TASK REQUIREMENTS -> All of the data that follows should be retyped exactly, please, except the pictures.

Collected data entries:
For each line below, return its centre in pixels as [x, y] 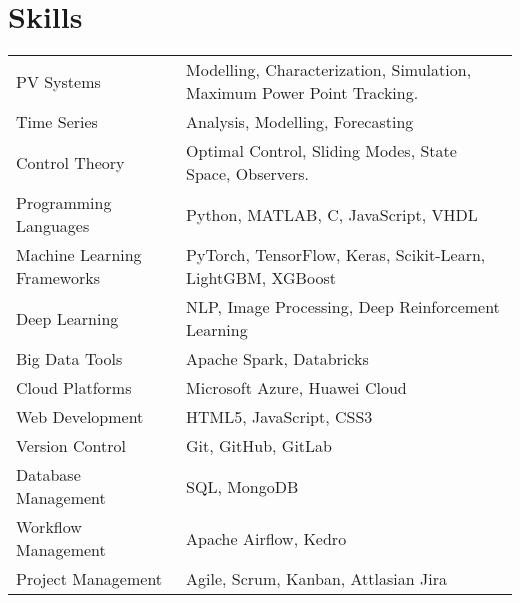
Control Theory [70, 162]
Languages [53, 226]
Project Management [89, 579]
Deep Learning [67, 318]
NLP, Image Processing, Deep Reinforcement [343, 307]
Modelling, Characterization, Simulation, [329, 70]
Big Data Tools [69, 359]
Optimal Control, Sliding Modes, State [321, 151]
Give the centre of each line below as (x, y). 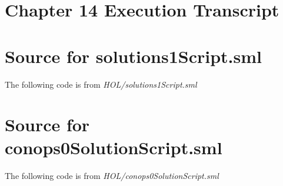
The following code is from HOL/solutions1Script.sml (101, 84)
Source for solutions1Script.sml (133, 56)
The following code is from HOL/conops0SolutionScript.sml (112, 176)
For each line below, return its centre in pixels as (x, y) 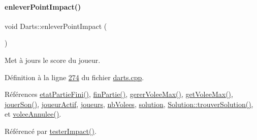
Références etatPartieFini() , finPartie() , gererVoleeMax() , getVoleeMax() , (119, 94)
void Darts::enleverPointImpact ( (56, 26)
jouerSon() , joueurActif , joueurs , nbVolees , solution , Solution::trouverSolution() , (129, 104)
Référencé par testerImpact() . (51, 131)
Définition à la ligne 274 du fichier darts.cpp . (74, 77)
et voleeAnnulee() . (33, 114)
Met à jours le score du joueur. (53, 60)
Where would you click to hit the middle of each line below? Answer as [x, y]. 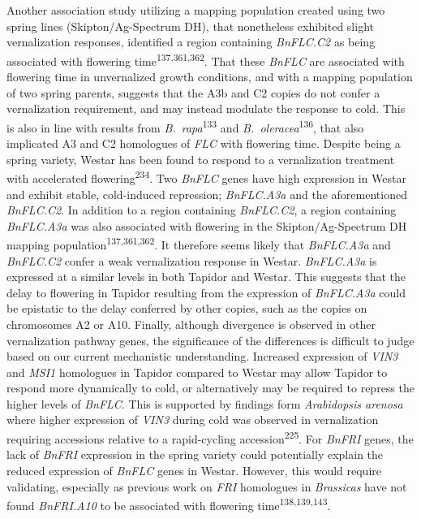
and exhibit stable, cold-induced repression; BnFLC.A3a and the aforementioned [207, 194]
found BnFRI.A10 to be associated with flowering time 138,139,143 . [169, 504]
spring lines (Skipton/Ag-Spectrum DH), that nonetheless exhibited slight [190, 26]
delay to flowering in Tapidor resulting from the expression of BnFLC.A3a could [206, 292]
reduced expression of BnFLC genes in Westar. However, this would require [194, 470]
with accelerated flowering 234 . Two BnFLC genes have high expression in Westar [206, 177]
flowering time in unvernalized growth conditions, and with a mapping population [210, 77]
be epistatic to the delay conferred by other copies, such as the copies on [187, 308]

FINISHED TASK ->
For each line below, return its centre in pixels as [x, y] 
Control Theory [70, 162]
Languages [53, 226]
Project Management [89, 579]
Deep Learning [67, 318]
NLP, Image Processing, Deep Reinforcement [343, 307]
Modelling, Characterization, Simulation, [329, 70]
Big Data Tools [69, 359]
Optimal Control, Sliding Modes, State [321, 151]
Give the centre of each line below as (x, y). 
The following code is from HOL/solutions1Script.sml (101, 84)
Source for solutions1Script.sml (133, 56)
The following code is from HOL/conops0SolutionScript.sml (112, 176)
For each line below, return its centre in pixels as (x, y) 
Références etatPartieFini() , finPartie() , gererVoleeMax() , getVoleeMax() , (119, 94)
void Darts::enleverPointImpact ( (56, 26)
jouerSon() , joueurActif , joueurs , nbVolees , solution , Solution::trouverSolution() , (129, 104)
Référencé par testerImpact() . (51, 131)
Définition à la ligne 274 du fichier darts.cpp . (74, 77)
et voleeAnnulee() . (33, 114)
Met à jours le score du joueur. (53, 60)
Where would you click to hit the middle of each line below? Answer as [x, y]. 
and exhibit stable, cold-induced repression; BnFLC.A3a and the aforementioned [207, 194]
found BnFRI.A10 to be associated with flowering time 138,139,143 . [169, 504]
spring lines (Skipton/Ag-Spectrum DH), that nonetheless exhibited slight [190, 26]
delay to flowering in Tapidor resulting from the expression of BnFLC.A3a could [206, 292]
reduced expression of BnFLC genes in Westar. However, this would require [194, 470]
with accelerated flowering 234 . Two BnFLC genes have high expression in Westar [206, 177]
flowering time in unvernalized growth conditions, and with a mapping population [210, 77]
be epistatic to the delay conferred by other copies, such as the copies on [187, 308]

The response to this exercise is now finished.